Menghadapi generasi Z, para digital natives yang sangat dekat dengan teknologi, mudah bosan, kreatif, dan percaya diri, maka perlu solusi bijak.
Karena dengan kemampuannya yang baik dalam mengakses informasi, generasi Z sebenarnya mendapatkan banyak kesempatan dan lebih terbuka untuk mengembangkan diri.
Generasi digital natives lebih banyak mengisi kehidupan dengan penggunaan komputer, video games, digital music players, video call, dan berbagai macam perangkat permainan yang diproduksi di abad digital.
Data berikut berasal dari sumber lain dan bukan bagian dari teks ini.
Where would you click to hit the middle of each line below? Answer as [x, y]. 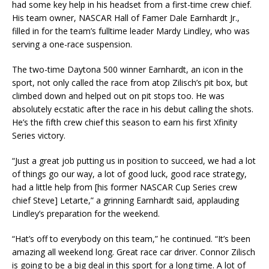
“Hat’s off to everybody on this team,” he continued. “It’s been [131, 238]
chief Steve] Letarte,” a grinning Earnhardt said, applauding [125, 200]
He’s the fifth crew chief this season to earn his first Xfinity [125, 122]
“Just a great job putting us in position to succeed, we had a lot [134, 160]
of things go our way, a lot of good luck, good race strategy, [129, 174]
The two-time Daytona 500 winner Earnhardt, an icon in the [128, 69]
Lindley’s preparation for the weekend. [86, 213]
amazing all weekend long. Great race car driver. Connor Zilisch [134, 252]
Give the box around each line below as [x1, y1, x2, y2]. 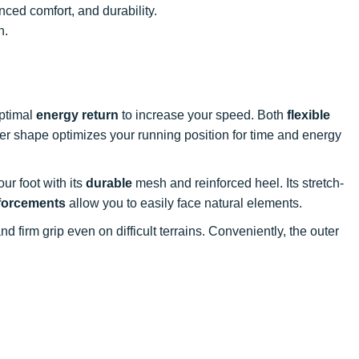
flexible [287, 107, 330, 122]
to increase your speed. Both [119, 107, 287, 122]
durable [86, 175, 132, 190]
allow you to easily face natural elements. [66, 196, 302, 210]
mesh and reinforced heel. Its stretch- [132, 175, 344, 190]
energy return [36, 107, 119, 122]
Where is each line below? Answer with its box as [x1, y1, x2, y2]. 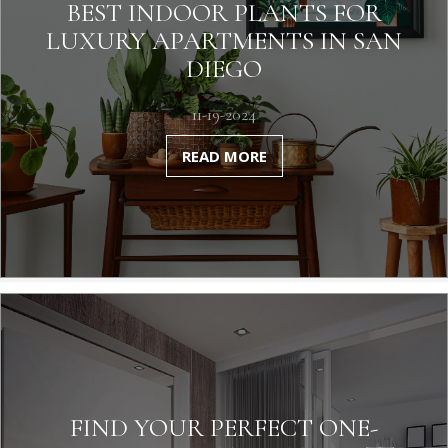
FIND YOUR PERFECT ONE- [70, 412, 378, 443]
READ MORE [181, 146, 267, 166]
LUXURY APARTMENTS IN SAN [46, 25, 402, 56]
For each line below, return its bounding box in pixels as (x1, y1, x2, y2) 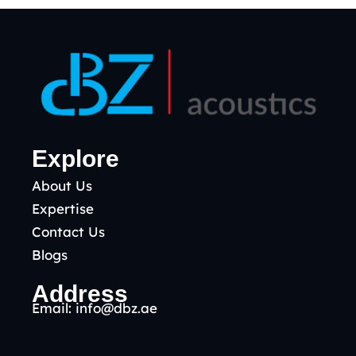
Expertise (32, 199, 94, 217)
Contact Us (32, 222, 105, 240)
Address (32, 280, 128, 307)
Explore (32, 145, 119, 172)
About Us (32, 176, 92, 194)
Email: (32, 299, 75, 316)
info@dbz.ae (75, 299, 157, 316)
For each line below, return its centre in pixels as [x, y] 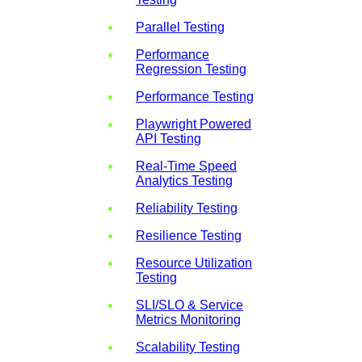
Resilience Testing [189, 235]
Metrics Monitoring [188, 319]
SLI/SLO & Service [189, 305]
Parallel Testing [180, 27]
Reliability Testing [187, 208]
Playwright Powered [194, 124]
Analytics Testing [184, 180]
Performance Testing [195, 96]
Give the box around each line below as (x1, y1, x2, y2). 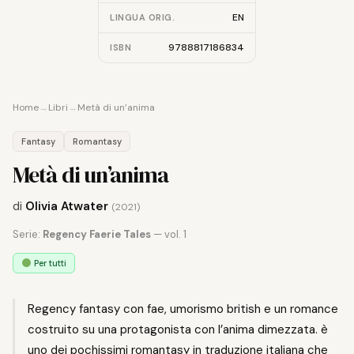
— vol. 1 (151, 227, 186, 241)
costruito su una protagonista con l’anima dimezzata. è (28, 321, 328, 337)
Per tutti (31, 257, 66, 269)
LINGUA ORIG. (110, 11, 175, 23)
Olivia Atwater (25, 198, 108, 214)
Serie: (13, 227, 43, 241)
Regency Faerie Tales (43, 227, 151, 241)
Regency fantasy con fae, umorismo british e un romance (28, 300, 338, 317)
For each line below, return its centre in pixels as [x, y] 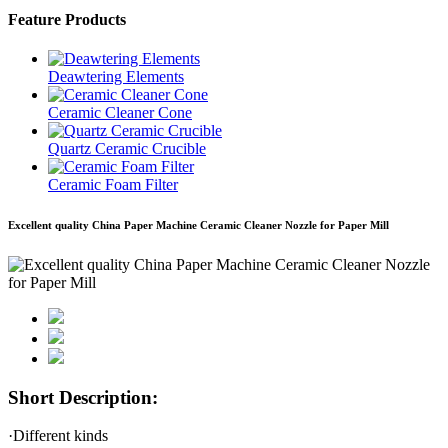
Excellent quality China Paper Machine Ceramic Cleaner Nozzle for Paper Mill [198, 225]
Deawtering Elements [116, 77]
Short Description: [83, 397]
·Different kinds [58, 436]
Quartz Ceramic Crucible [127, 149]
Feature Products [67, 19]
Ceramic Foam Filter [113, 185]
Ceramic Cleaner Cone [120, 113]
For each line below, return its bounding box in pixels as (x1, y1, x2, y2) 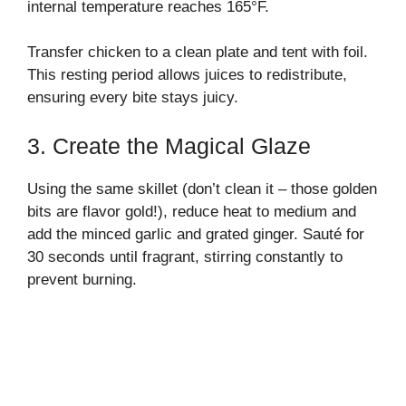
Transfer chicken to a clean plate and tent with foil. (27, 43, 368, 61)
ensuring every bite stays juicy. (27, 89, 238, 106)
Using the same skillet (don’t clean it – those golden (27, 179, 377, 198)
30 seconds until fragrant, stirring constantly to (27, 247, 343, 266)
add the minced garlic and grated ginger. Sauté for (27, 225, 364, 243)
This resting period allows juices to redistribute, (27, 66, 347, 83)
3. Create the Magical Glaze (27, 132, 311, 159)
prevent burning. (27, 270, 137, 288)
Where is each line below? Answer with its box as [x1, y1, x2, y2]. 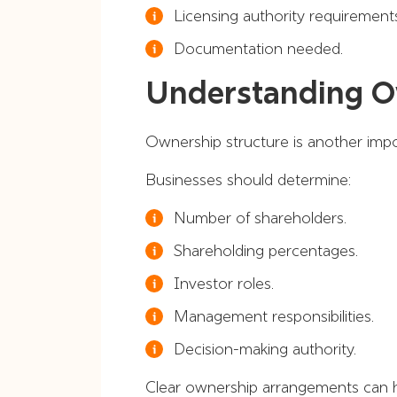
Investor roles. [174, 273, 274, 293]
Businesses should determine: [145, 169, 351, 190]
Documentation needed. [174, 38, 343, 58]
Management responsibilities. [174, 306, 374, 326]
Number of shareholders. [174, 207, 346, 228]
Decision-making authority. [174, 339, 356, 359]
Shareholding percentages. [174, 240, 358, 261]
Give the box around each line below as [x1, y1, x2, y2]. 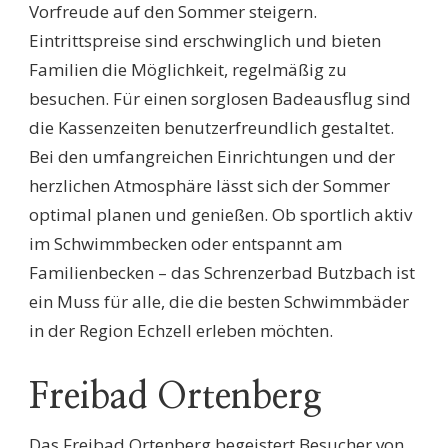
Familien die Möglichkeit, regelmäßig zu [29, 57, 347, 81]
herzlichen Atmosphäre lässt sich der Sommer [29, 173, 390, 197]
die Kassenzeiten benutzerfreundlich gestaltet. [29, 115, 394, 139]
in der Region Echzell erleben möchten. [29, 318, 333, 342]
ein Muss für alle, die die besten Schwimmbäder [29, 289, 409, 313]
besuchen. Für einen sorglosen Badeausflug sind [29, 86, 411, 110]
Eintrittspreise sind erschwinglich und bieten [29, 28, 381, 52]
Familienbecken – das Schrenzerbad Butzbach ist [29, 260, 415, 284]
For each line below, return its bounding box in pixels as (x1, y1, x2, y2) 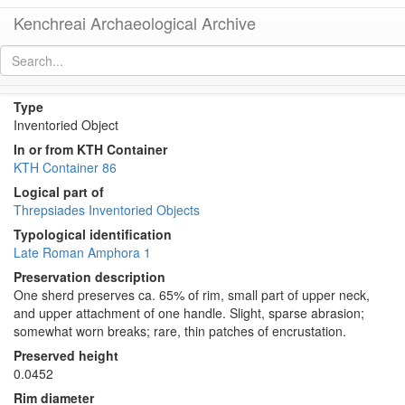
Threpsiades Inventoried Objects (14, 201, 200, 219)
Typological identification (14, 225, 172, 243)
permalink (233, 73, 289, 91)
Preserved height (14, 346, 118, 364)
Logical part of (14, 183, 104, 201)
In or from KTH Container (14, 140, 167, 158)
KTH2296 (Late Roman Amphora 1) (14, 73, 230, 91)
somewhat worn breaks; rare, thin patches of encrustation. (14, 322, 346, 340)
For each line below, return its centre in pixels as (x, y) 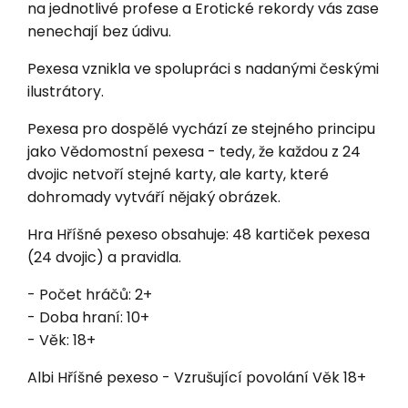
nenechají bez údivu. (99, 31)
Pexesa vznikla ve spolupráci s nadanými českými (203, 68)
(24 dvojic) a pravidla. (104, 257)
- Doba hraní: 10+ (88, 317)
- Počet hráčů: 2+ (90, 294)
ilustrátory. (66, 91)
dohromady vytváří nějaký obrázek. (154, 197)
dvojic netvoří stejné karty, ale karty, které (178, 174)
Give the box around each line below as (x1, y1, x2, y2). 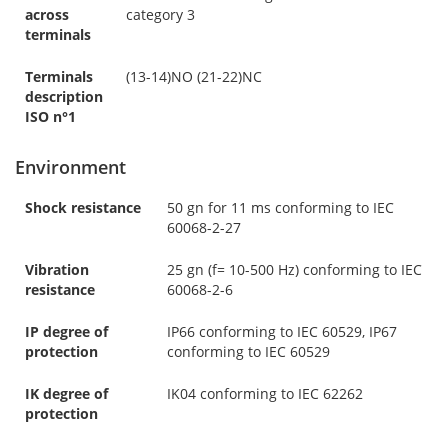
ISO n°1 (25, 106, 76, 126)
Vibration (25, 259, 89, 279)
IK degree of (25, 383, 108, 403)
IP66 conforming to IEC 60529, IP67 (167, 321, 397, 341)
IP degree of (25, 321, 108, 341)
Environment (15, 154, 126, 179)
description (25, 86, 103, 106)
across (25, 4, 69, 24)
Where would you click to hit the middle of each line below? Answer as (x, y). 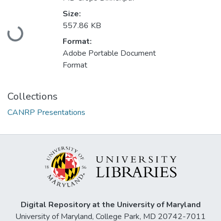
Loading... (23, 27)
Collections (33, 97)
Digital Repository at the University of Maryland (110, 205)
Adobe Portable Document (109, 54)
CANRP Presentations (46, 113)
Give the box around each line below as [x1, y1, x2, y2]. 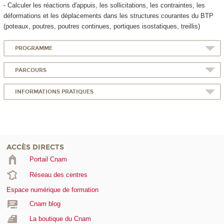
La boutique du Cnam [29, 215, 91, 223]
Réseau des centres [29, 170, 87, 178]
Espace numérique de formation [6, 186, 98, 194]
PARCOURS [15, 66, 47, 73]
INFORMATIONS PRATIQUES [15, 88, 94, 95]
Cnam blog [29, 199, 60, 207]
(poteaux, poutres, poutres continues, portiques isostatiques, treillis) [3, 22, 200, 30]
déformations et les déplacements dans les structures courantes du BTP [3, 11, 213, 19]
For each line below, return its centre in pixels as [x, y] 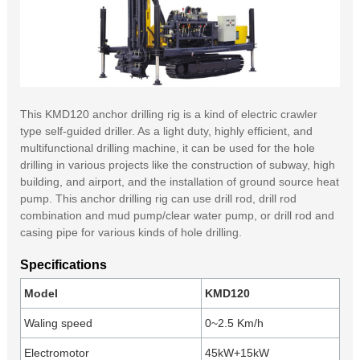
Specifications [63, 265]
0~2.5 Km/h [234, 323]
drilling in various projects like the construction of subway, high [177, 165]
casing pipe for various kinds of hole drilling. [131, 233]
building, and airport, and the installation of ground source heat [179, 182]
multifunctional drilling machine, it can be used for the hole [167, 148]
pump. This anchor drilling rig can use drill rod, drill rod [158, 199]
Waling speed [58, 323]
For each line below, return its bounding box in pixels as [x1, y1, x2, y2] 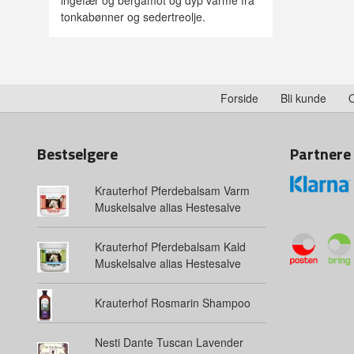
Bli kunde [280, 90, 326, 107]
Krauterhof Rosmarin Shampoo [94, 295, 250, 311]
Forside [220, 90, 258, 107]
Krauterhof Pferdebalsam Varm [94, 183, 250, 199]
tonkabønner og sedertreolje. [61, 9, 205, 25]
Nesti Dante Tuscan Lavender [94, 334, 243, 351]
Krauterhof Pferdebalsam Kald [94, 239, 246, 255]
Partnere [290, 141, 351, 167]
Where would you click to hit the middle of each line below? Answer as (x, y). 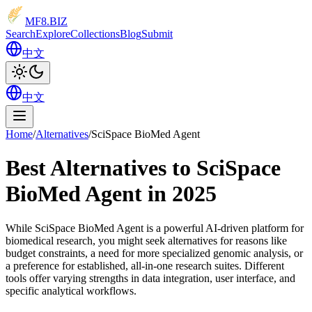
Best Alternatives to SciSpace (143, 168)
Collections (95, 34)
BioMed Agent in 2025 (111, 194)
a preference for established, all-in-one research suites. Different (145, 265)
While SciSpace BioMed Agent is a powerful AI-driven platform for (155, 228)
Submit (157, 34)
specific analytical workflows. (71, 290)
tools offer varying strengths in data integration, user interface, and (150, 278)
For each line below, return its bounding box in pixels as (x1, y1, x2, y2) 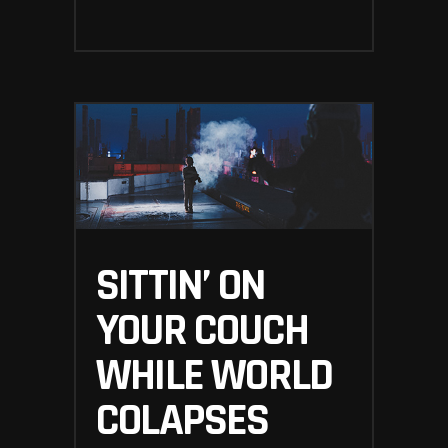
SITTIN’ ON (96, 257, 265, 316)
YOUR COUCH (96, 302, 308, 361)
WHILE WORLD (96, 347, 333, 406)
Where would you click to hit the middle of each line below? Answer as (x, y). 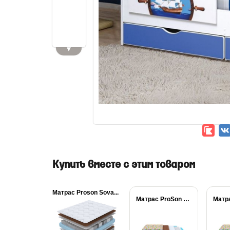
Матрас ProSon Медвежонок (186, 199)
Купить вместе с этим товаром (124, 165)
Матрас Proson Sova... (85, 193)

Bahkan ada juga yang menyebut sebagai generasi sunyi (silent generation) karena anak-anak ini umumnya lahir dari generasi X yang berasal dari keluarga dengan jumlah anak yang sedikit (anak tunggal).
Strategi dalam mendampingi generasi Z sangat dibutuhkan agar potensi-potensi mereka dapat berkembang ke arah positif.
Karena dengan kemampuannya yang baik dalam mengakses informasi, generasi Z sebenarnya mendapatkan banyak kesempatan dan lebih terbuka untuk mengembangkan diri.
Lancaster dan Stillman (2002) dalam Reilly (2012) menjelaskan secara rinci tentang gaya belajar generasi Z yakni: learn from experimentation, prefer visual learning, like to work in groups, have short attention spans and multi-task well, serta edutainment.
Generasi Z merupakan digital natives yang lahir pada kurun waktu sekitar tahun 1995 sampai dengan tahun 2000. Generasi ini memiliki kepercayaan diri untuk sukses, cenderung berperilaku praktis dan bebas.
Dengan potensi-potensinya yang luar biasa tersebut, jika mendapat dukungan dan pengarahan maka sangat dimungkinkan untuk berkembang optimal.